TASK MATERIAL:

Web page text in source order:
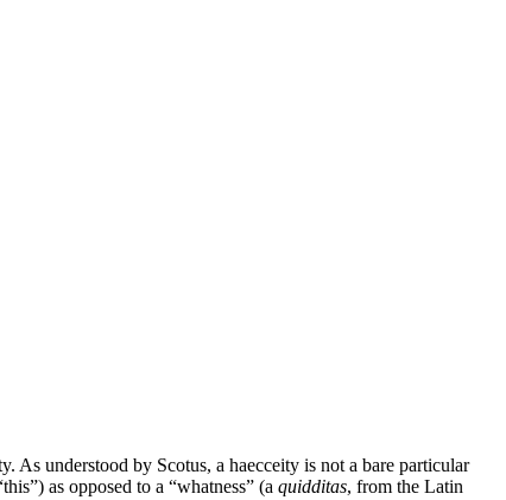
As understood by Scotus, a haecceity is not a bare particular
as opposed to a “whatness” (a quidditas, from the Latin
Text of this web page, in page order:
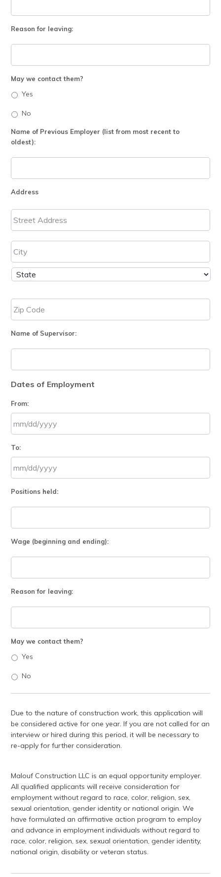
Reason for leaving:
May we contact them?
Yes
No
Name of Previous Employer (list from most recent to
oldest):
Address
Name of Supervisor:
Dates of Employment
From:
slash
DD
slash
YYYY
To:
slash
DD
Positions held:
Wage (beginning and ending):
Reason for leaving:
May we contact them?
Yes
No
Due to the nature of construction work, this application will
be considered active for one year. If you are not called for an
interview or hired during this period, it will be necessary to
re-apply for further consideration.
Malouf Construction LLC is an equal opportunity employer.
All qualified applicants will receive consideration for
employment without regard to race, color, religion, sex,
sexual orientation, gender identity or national origin. We
have formulated an affirmative action program to employ
and advance in employment individuals without regard to
race, color, religion, sex, sexual orientation, gender identity,
national origin, disability or veteran status.

TASK ITEM: A complete answer gives every line of the data that includes "color".

RESPONSE:
employment without regard to race, color, religion, sex,
race, color, religion, sex, sexual orientation, gender identity,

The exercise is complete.